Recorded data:
········

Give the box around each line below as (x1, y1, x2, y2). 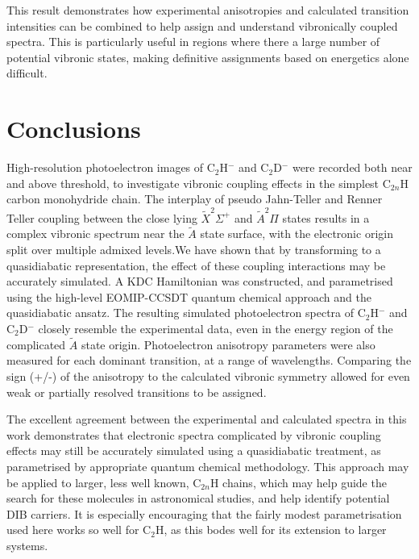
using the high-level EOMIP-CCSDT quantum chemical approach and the (6, 288, 371, 305)
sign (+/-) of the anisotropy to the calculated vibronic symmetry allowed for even (6, 367, 410, 384)
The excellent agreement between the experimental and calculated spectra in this (6, 411, 407, 428)
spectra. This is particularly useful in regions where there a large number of (6, 33, 380, 50)
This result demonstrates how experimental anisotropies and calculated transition (6, 2, 409, 18)
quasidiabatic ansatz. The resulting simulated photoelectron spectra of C (6, 304, 366, 321)
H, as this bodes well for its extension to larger (155, 521, 387, 538)
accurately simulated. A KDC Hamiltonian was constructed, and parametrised (6, 273, 393, 290)
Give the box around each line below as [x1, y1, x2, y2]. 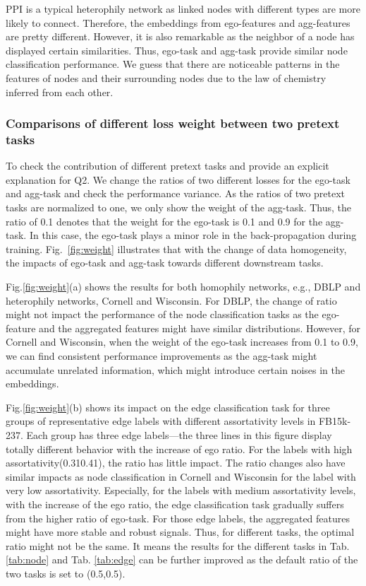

········

Exercise instructions:
Search the records for the word "experimental", then list every line that has it.

Finished task:
The excellent agreement between the experimental and calculated spectra in this (6, 411, 407, 428)
This result demonstrates how experimental anisotropies and calculated transition (6, 2, 409, 18)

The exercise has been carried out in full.